Time and location dissolve to Talitha’s life at eleven, when her father dies. She voices, without rancor, the childhood losses and lessons that have made her strong—the isolation that led her to marriage at thirteen to a man twice her age—and how she ultimately came to her present reality as a homeless and desperate teen mother on the run. Talitha’s story merges full circle into her 1999 meeting with Miss Ella, who draws her into a faith community that reaches out with food, guidance, and safe refuge at Shelter House.
But just as Talitha begins rebuilding her life, a court order threatens to close the shelter. Can she transform the tough stuff of her gritty past into a brighter future for her beloved sons?
Truth In Fiction
When I met “Talitha” in a campground she was seventeen, the mother of two, pregnant with her third child, and separated from her husband. She worked in the rustic little store, selling groceries and renting out campsites. Her name wasn’t really Talitha, but she was indeed a seventeen-year-old American mother. Her strength, tenacity, and love for her children astounded me.
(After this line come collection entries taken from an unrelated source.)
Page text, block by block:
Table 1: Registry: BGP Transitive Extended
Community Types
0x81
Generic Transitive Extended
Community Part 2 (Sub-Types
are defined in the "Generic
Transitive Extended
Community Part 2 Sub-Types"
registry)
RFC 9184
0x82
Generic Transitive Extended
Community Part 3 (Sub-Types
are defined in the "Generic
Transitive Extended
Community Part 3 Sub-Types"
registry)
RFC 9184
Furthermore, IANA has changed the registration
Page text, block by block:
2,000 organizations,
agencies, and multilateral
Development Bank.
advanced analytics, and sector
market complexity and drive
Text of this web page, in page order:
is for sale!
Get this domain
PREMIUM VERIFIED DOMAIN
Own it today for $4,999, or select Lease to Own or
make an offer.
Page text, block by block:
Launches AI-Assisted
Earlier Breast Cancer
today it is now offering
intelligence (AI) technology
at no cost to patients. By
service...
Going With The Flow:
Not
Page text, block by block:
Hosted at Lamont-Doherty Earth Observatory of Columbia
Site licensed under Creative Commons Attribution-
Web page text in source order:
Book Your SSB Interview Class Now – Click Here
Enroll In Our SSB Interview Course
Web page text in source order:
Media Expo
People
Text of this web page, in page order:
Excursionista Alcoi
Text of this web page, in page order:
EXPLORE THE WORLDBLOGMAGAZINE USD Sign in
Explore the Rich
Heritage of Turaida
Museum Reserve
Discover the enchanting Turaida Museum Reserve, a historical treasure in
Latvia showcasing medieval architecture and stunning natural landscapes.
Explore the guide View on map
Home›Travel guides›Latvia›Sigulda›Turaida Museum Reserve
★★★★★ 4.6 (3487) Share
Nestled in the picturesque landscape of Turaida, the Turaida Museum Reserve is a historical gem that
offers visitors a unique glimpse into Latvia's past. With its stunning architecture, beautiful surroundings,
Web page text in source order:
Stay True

She claimed a forever place in my heart. Over the years, during times when I’ve especially struggled, the courage of this young lady came to mind and cheered me on. Eventually, the strong spiritual core of who she was became the main character of my debut novel. I hope and pray that the heart of who Talitha is will encourage you also.
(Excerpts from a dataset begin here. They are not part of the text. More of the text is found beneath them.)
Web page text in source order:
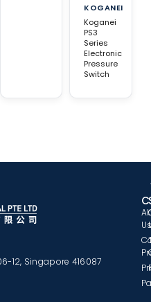
KOGANEI
Koganei
PS3
Series
Electronic
Pressure
Switch
12, Singapore 416087
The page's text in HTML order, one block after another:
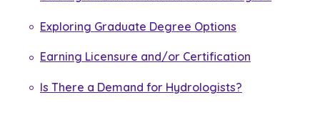
Exploring Graduate Degree Options
Earning Licensure and/or Certification
Is There a Demand for Hydrologists?
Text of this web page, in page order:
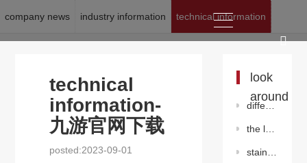
company news industry information technical information
technical
information-
九游官网下载
posted:2023-09-01
look
around
differentiation between knife gate valve and common gate valve
the last line of defense for pressure relief valves in pressure vessels shall be
stainless steelgate valve
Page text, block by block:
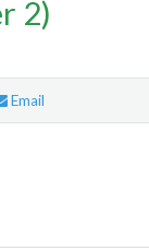
2)
Email
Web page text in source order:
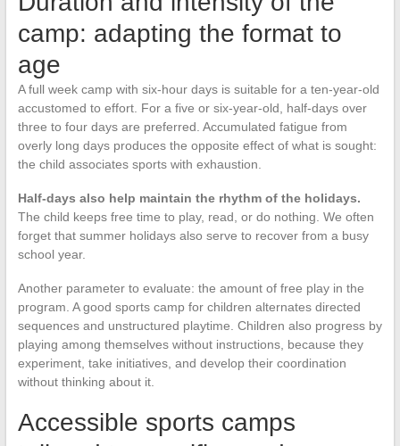
camp: adapting the format to
age
A full week camp with six-hour days is suitable for a ten-year-old
accustomed to effort. For a five or six-year-old, half-days over
three to four days are preferred. Accumulated fatigue from
overly long days produces the opposite effect of what is sought:
the child associates sports with exhaustion.
Half-days also help maintain the rhythm of the holidays.
The child keeps free time to play, read, or do nothing. We often
forget that summer holidays also serve to recover from a busy
school year.
Another parameter to evaluate: the amount of free play in the
program. A good sports camp for children alternates directed
sequences and unstructured playtime. Children also progress by
playing among themselves without instructions, because they
experiment, take initiatives, and develop their coordination
without thinking about it.
Accessible sports camps
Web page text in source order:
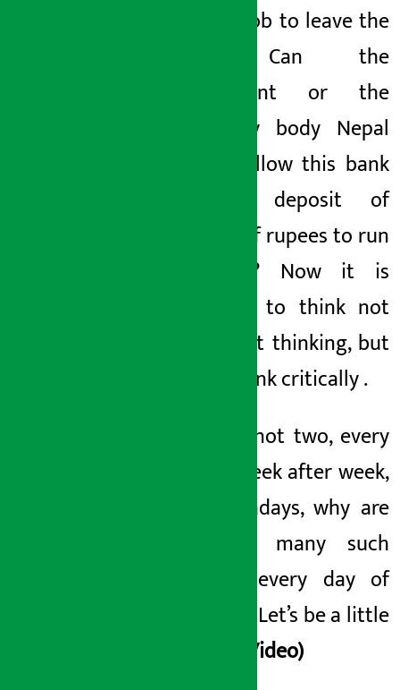
another job to leave the
. Can the
government or the
regulatory body Nepal
allow this bank
with a deposit of
millions of rupeesto run
like this? Now it is
necessary to think not
only about thinking, but
also to think critically.
Not one, not two, every
month, week after week,
and nowadays, why are
there so many such
scandals every day of
? Let’s be a little
(Video)
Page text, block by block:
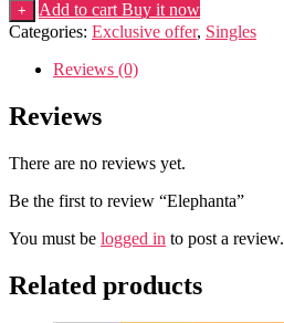
+ Add to cart Buy it now
Categories: Exclusive offer, Singles
Reviews (0)
Reviews
There are no reviews yet.
Be the first to review “Elephanta”
You must be logged in to post a review.
Related products
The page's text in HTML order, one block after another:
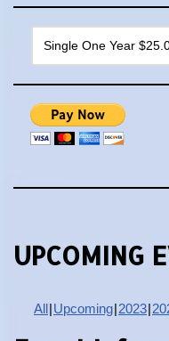
UPCOMING
All Upcoming 2023
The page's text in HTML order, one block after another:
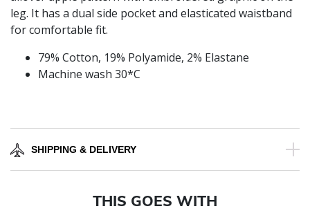
leg. It has a dual side pocket and elasticated waistband
for comfortable fit.
79% Cotton, 19% Polyamide, 2% Elastane
Machine wash 30*C
SHIPPING & DELIVERY
THIS GOES WITH
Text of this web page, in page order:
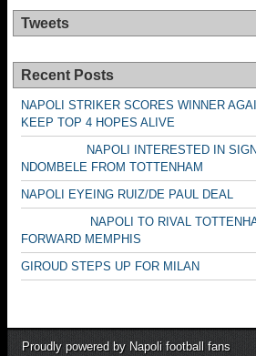
Tweets
Recent Posts
NAPOLI STRIKER SCORES WINNER
KEEP TOP 4 HOPES ALIVE
NAPOLI INTERESTED IN
NDOMBELE FROM TOTTENHAM
NAPOLI EYEING RUIZ/DE PAUL DEAL
NAPOLI TO RIVAL TOTTENHAM
FORWARD MEMPHIS
GIROUD STEPS UP FOR MILAN
Proudly powered by Napoli football fans
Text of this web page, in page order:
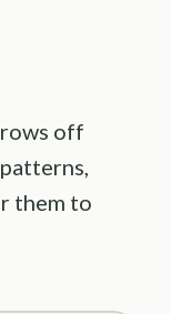
off
them to
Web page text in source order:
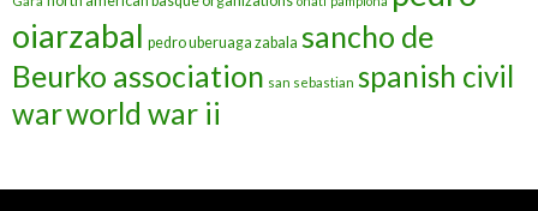
oiarzabal pedro uberuaga zabala sancho de
Beurko association san sebastian spanish civil
warworld war ii
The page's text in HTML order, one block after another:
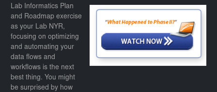
Lab Informatics Plan
and Roadmap exercise
as your Lab NYR,
focusing on optimizing
and automating your
data flows and
workflows is the next
best thing. You might
be surprised by how
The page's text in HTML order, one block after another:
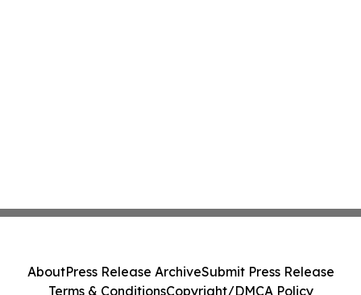
AboutPress Release ArchiveSubmit Press Release
Terms & ConditionsCopyright/DMCA Policy
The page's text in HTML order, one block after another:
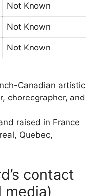
Not Known
Not Known
Not Known
Canadian artistic
choreographer, and
raised in France
Quebec,
contact
media)
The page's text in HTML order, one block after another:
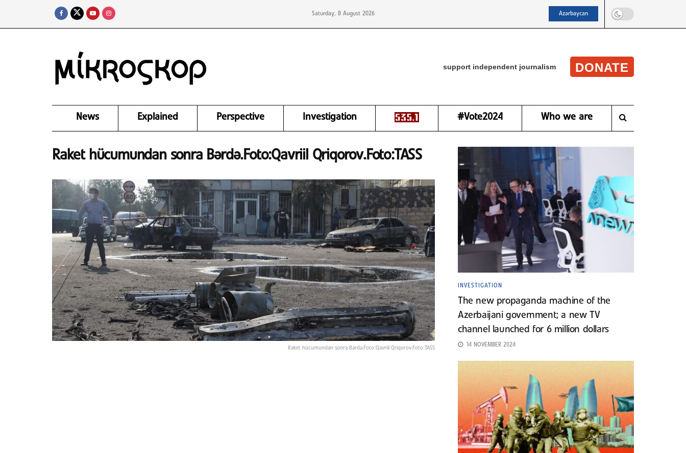
Saturday, 8 August 2026 Azərbaycan
support independent journalism DONATE
News Explained Perspective Investigation #Vote2024 Who we are
Raket hücumundan sonra Bərdə.Foto:Qavriil Qriqorov.Foto:TASS
Raket hücumundan sonra Bərdə.Foto:Qavriil Qriqorov.Foto:TASS
INVESTIGATION
The new propaganda machine of the
Azerbaijani government; a new TV
channel launched for 6 million dollars
14 NOVEMBER 2024
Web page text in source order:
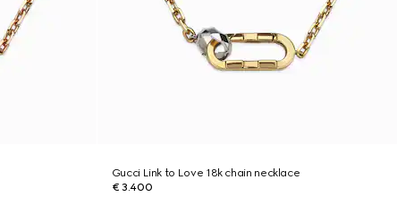
Gucci Link to Love 18k chain necklace
€ 3.400

Another woman entered my life for a brief time and deeply touched my heart. She was a praying woman, a refugee of the Liberian civil war that ravished her country from 1989-2003. “Miss Ella,” as she is named in the novel, had witnessed her husband and daughter killed in front of her when rebels attacked their village. Like Talitha, the details of her life are fiction, but the golden nugget of who Miss Ella was—her grief united with her transforming faith—is genuine.
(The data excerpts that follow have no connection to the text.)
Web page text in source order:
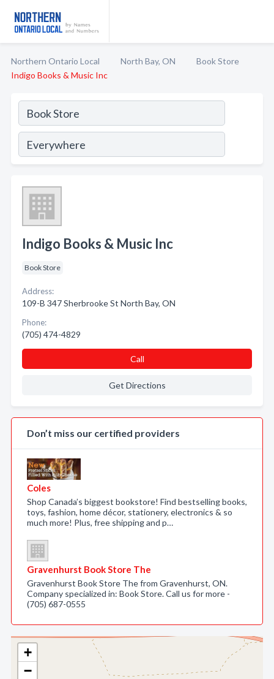
Northern Ontario Local North Bay, ON
Book Store
Indigo Books & Music Inc
+
−
Indigo Books & Music Inc
Book Store
Address:
109-B 347 Sherbrooke St North Bay, ON
Phone:
(705) 474-4829
Call
Get Directions
Don’t miss our certified providers
Coles
Shop Canada’s biggest bookstore! Find bestselling books,
toys, fashion, home décor, stationery, electronics & so
much more! Plus, free shipping and p…
Gravenhurst Book Store The
Gravenhurst Book Store The from Gravenhurst, ON.
Company specialized in: Book Store. Call us for more -
(705) 687-0555
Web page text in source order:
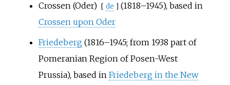
Crossen (Oder) [ de ] (1818–1945), based in
Crossen upon Oder
Friedeberg(1816–1945; from 1938 part of
Pomeranian Region of Posen-West
Prussia), based in Friedeberg in the New
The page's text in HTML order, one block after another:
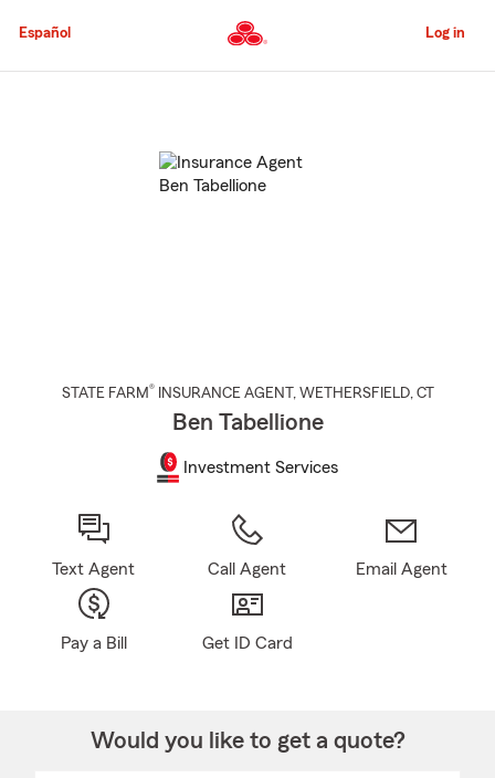
to
Content
Español Log in
STATE FARM® INSURANCE AGENT , WETHERSFIELD, CT
Ben Tabellione
Investment Services
Text Agent Call Agent Email Agent
Pay a Bill Get ID Card
Would you like to get a quote?
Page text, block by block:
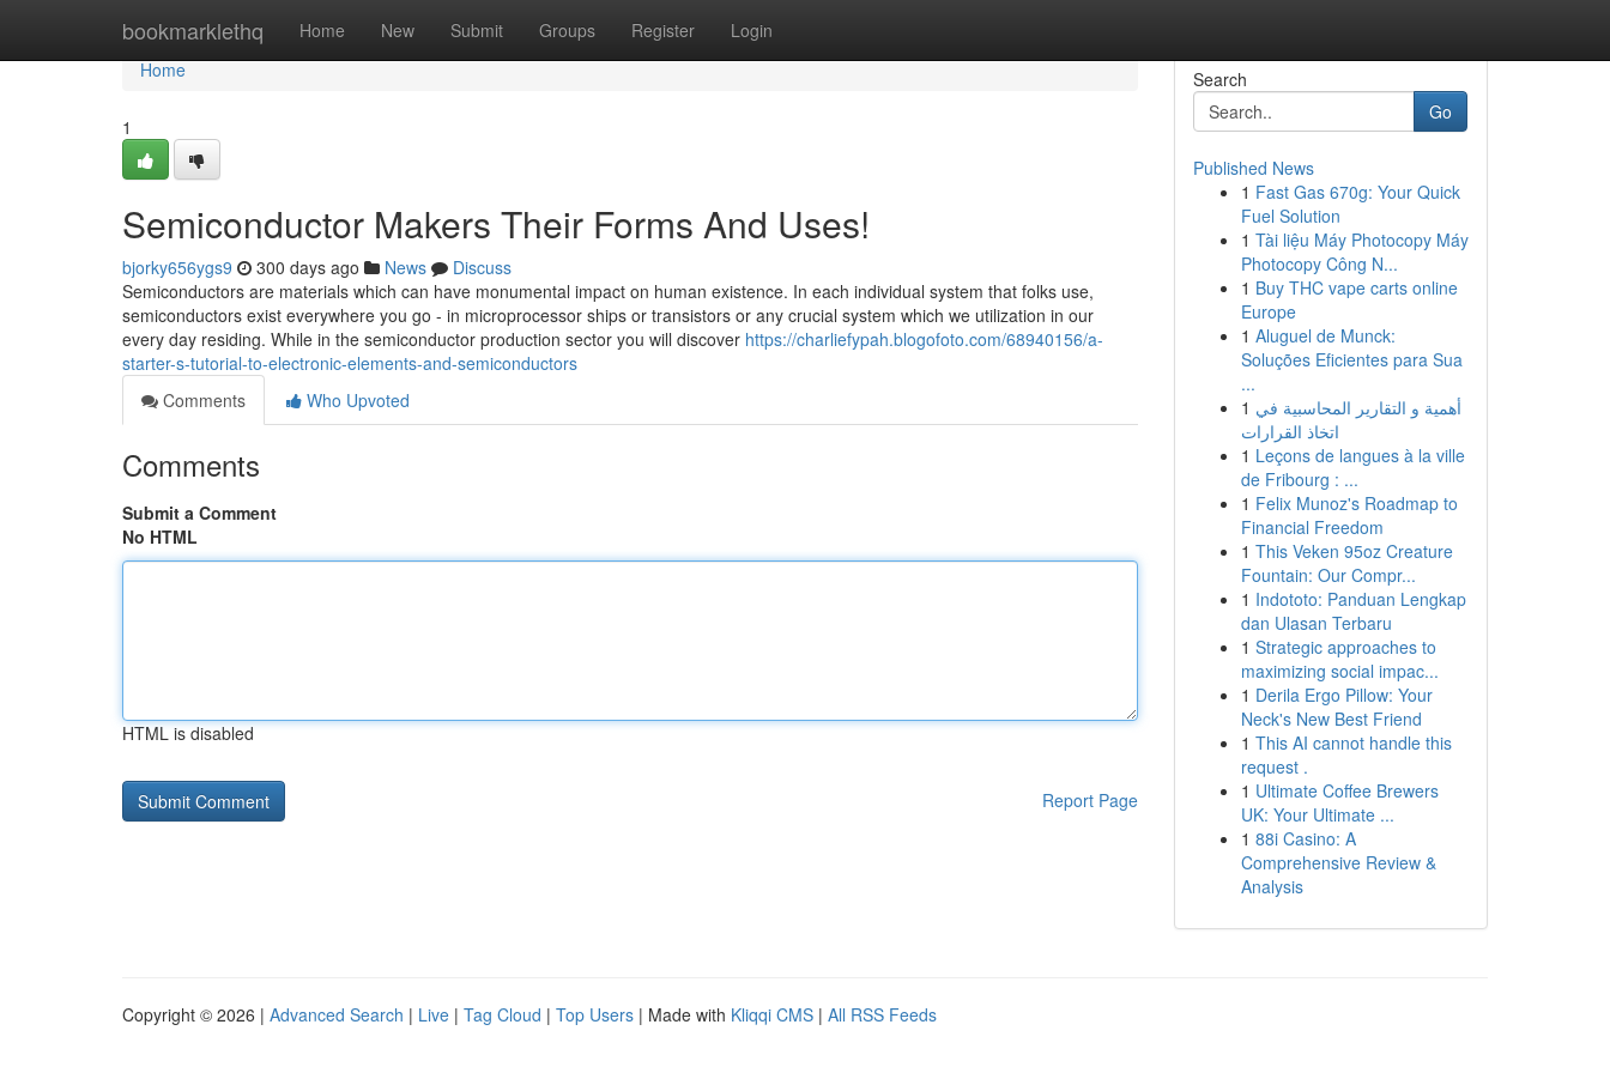
bookmarklethq Home New Submit Groups Register Login
Home
Home
1
Semiconductor Makers Their Forms And Uses!
bjorky656ygs9 300 days ago News
Discuss
Semiconductors are materials which can have monumental impact on human existence. In each individual system that folks use,
semiconductors exist everywhere you go - in microprocessor ships or transistors or any crucial system which we utilization in our
every day residing. While in the semiconductor production sector you will discover https://charliefypah.blogofoto.com/68940156/a-
starter-s-tutorial-to-electronic-elements-and-semiconductors
Comments
Who Upvoted
Comments
Submit a Comment
No HTML
HTML is disabled
Report Page
Search
Go
Published News
1 Fast Gas 670g: Your Quick
Fuel Solution
1 Tài liệu Máy Photocopy Máy
Photocopy Công N...
1 Buy THC vape carts online
Europe
1 Aluguel de Munck:
Soluções Eficientes para Sua
...
1 أهمية و التقارير المحاسبية في
اتخاذ القرارات
1 Leçons de langues à la ville
de Fribourg : ...
1 Felix Munoz's Roadmap to
Financial Freedom
1 This Veken 95oz Creature
Fountain: Our Compr...
1 Indototo: Panduan Lengkap
dan Ulasan Terbaru
1 Strategic approaches to
maximizing social impac...
1 Derila Ergo Pillow: Your
Neck's New Best Friend
1 This AI cannot handle this
request .
1 Ultimate Coffee Brewers
UK: Your Ultimate ...
1 88i Casino: A
Comprehensive Review &
Analysis
Copyright © 2026 | Advanced Search | Live | Tag Cloud | Top Users | Made with Kliqqi CMS | All RSS Feeds

Talitha and Miss Ella—at heart two very real people—linked arms, and became the underlying spiritual essence of Rise on Eagle’s Wings.
— Lois Kennis, Writing to Stir Hearts
I dedicate Rise on Eagle’s Wings to all the struggling young mothers of this world who bravely strive to make a better life for their children, and to the Miss Ella’s of this world who reach out to others with the helping hands and the gracious hearts of Jesus.